Records from a collection
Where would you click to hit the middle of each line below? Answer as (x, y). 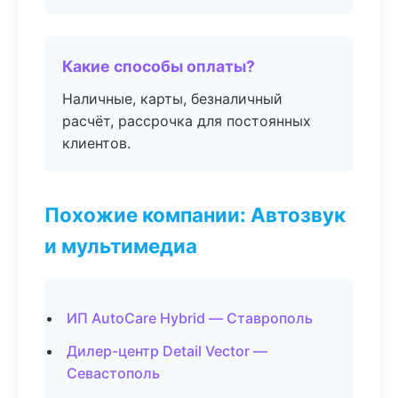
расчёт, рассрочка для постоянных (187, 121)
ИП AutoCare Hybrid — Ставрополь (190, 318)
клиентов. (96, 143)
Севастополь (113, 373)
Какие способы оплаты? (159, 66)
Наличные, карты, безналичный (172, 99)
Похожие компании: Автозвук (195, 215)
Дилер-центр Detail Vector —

* * *

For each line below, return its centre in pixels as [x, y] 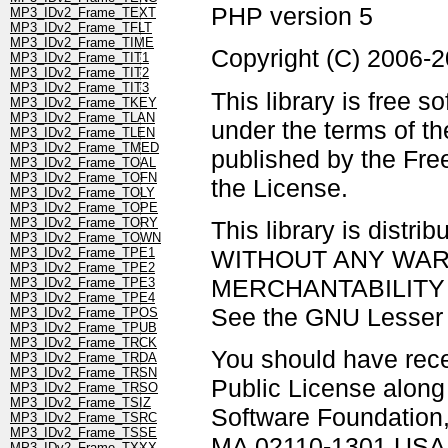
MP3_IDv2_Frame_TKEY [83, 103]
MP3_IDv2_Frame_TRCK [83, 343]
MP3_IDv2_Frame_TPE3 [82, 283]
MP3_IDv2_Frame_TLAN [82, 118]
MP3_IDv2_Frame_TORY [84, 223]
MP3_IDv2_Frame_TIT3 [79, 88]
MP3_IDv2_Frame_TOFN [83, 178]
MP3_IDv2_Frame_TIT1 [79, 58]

--

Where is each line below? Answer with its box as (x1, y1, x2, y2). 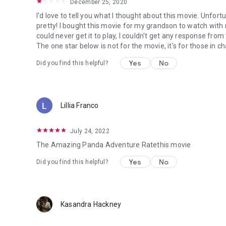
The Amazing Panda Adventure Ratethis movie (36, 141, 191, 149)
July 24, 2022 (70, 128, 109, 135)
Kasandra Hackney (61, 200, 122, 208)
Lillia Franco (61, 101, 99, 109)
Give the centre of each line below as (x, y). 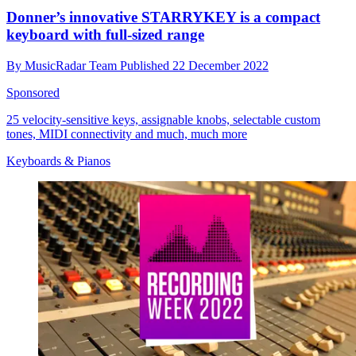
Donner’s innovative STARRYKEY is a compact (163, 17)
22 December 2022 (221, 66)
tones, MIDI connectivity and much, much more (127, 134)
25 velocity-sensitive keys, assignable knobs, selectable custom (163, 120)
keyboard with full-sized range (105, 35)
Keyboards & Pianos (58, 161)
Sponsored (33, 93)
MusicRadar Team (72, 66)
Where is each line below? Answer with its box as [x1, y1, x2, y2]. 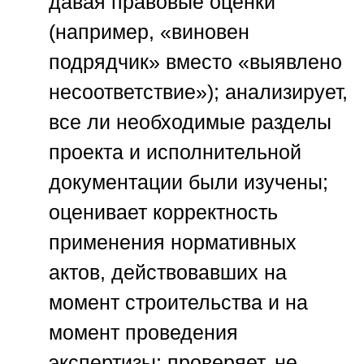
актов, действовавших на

* _Problem to work on_
In the data above, find the line with "MP3_IDv2_Frame_TIT3 [79, 88]" and the line with "MP3_IDv2_Frame_TIT1 [79, 58]". Retype both, plus every line between them, exactly.

* _Response area_
MP3_IDv2_Frame_TIT3 [79, 88]
MP3_IDv2_Frame_TOFN [83, 178]
MP3_IDv2_Frame_TIT1 [79, 58]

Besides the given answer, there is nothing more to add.